The hedgies may have played a role as a meaty buy-hold-sell strategy over a short term. It is part of the DNA of many.
The composition of holders of Penn shares indicate that 8 institutions hold 52% of the outstanding, among them lots of hedge funds. So, what we have seen here could have gathered bearish steam from hedgies who looked at the stock seeing value but beginning to run for the exits all at once when their estimates of earnings growth – like mine– proved wrong.
Of Penn’s institutional holders, 11% are hedge funds. And intermediate round trip strategies are common. The shares have had a long-time margin of safety in my view because its balance sheet has been a plus.
Short interest today sits at 15,197,460 average shares, the highest it has been in about one year. I believe this is a reflection of strategy more than pure disappointment in 1Q23 earnings results. The shares had traded at a high of $37 attained last August. Short interest then was 8,600,000 shares. So, short positions on the stock have since doubled at the same time as overall operating results have shown strong post-covid recovery. And add to that a growing rosier picture in digital both with Barstool Sports as well as Penn’s acquisition of Ontario-based sports betting site theScore.com.
We have looked at discounted cash flow (“DCF”) value according to several formulae we consult in the process of arriving at our own to sensitivity test our estimates going forward.
DCF value: $48.88 per share, indicating PENN is undervalued by 76%.
Alpha Spread indicates an intrinsic value of $59.85, just above our March call PT of $50.
Our own formula concludes the value at the same $50 we guided back March, which falls in between the two noted above by other sites.
Conclusion
I think what we see and I apparently did not see, or at least consider, was the possibility that PENN Entertainment, Inc. shares represented what hedge funders considered a pretty safe hedged short position in the stock of Penn, with a good margin of safety.

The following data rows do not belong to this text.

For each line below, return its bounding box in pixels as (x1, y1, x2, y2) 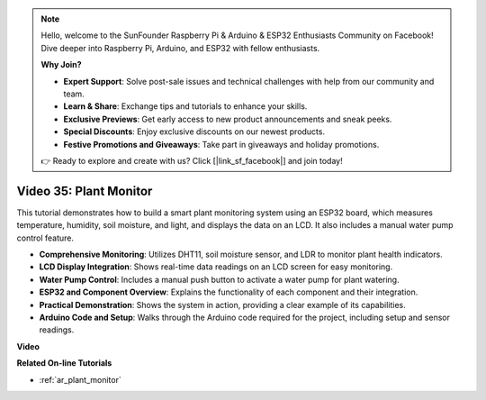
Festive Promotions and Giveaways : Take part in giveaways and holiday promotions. (63, 139, 380, 150)
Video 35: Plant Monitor (16, 183, 153, 198)
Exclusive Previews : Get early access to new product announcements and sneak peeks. (63, 114, 392, 124)
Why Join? (40, 59, 82, 70)
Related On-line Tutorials (16, 358, 112, 368)
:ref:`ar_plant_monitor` (39, 374, 121, 385)
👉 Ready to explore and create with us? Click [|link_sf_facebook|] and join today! (40, 155, 343, 166)
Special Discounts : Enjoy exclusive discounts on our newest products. (63, 126, 326, 137)
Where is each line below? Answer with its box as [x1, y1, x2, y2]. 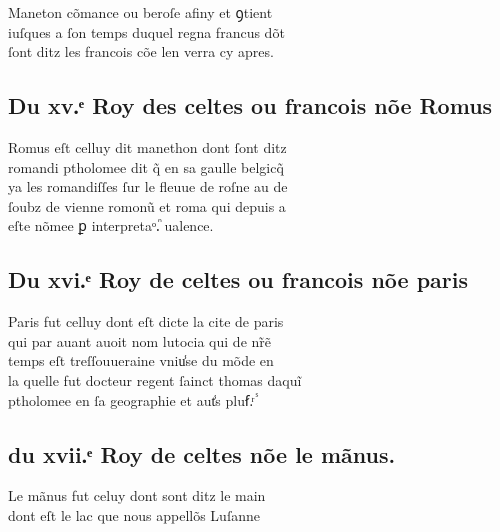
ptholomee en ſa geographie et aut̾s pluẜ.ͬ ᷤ [8, 389, 257, 410]
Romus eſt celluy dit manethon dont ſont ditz [8, 136, 287, 157]
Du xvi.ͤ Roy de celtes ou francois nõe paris [8, 264, 468, 295]
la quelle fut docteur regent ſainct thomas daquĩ [8, 369, 302, 390]
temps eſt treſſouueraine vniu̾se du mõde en [8, 350, 274, 371]
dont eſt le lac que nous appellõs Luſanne [8, 504, 260, 525]
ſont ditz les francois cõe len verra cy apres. [8, 41, 274, 62]
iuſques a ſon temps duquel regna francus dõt [8, 21, 285, 42]

Retail investors who you would think have seen the bull case for the stock based on real-world fundamentals would have moved into the stock – not on my say-so – but based on 8 facts about the company:
- The biggest, most solid national gaming operator in the space without a Vegas footprint per se.
- A casino operator with a smart strategy using sports betting to grow its casino data base among younger demos.
- The clear return in large numbers of foundational older demo slot players across its entire 43 property portfolio.
- A solid balance sheet.
- Nearing profitability as a third-tier sports betting operator.
- An innovative touch-free service policy on the property.
- A savvy management that has proven it can generate a strong operating margin over time. Cash on hand: $1.31b Long-term debt: $11.66b. (This is clearly a factor in some of the bearish outlook, but it does not suggest anything close to a problem, long-term.)
- Current ratio: 1.38 falls within a comfortable zone to earn what we believe is a good margin of safety for the stock going forward to the balance of this year and next.
I’m sure there are PENN factors that can be cited to offset these eight positives as there are in all stocks. I’m not just being stubborn by not dropping my guidance because I believe in PENN Entertainment, Inc. and its future. So what I see is the same set of macro headwind threats facing the entire market if a debt deal fails, or more specifically, if we get a big-time recession, as some believe.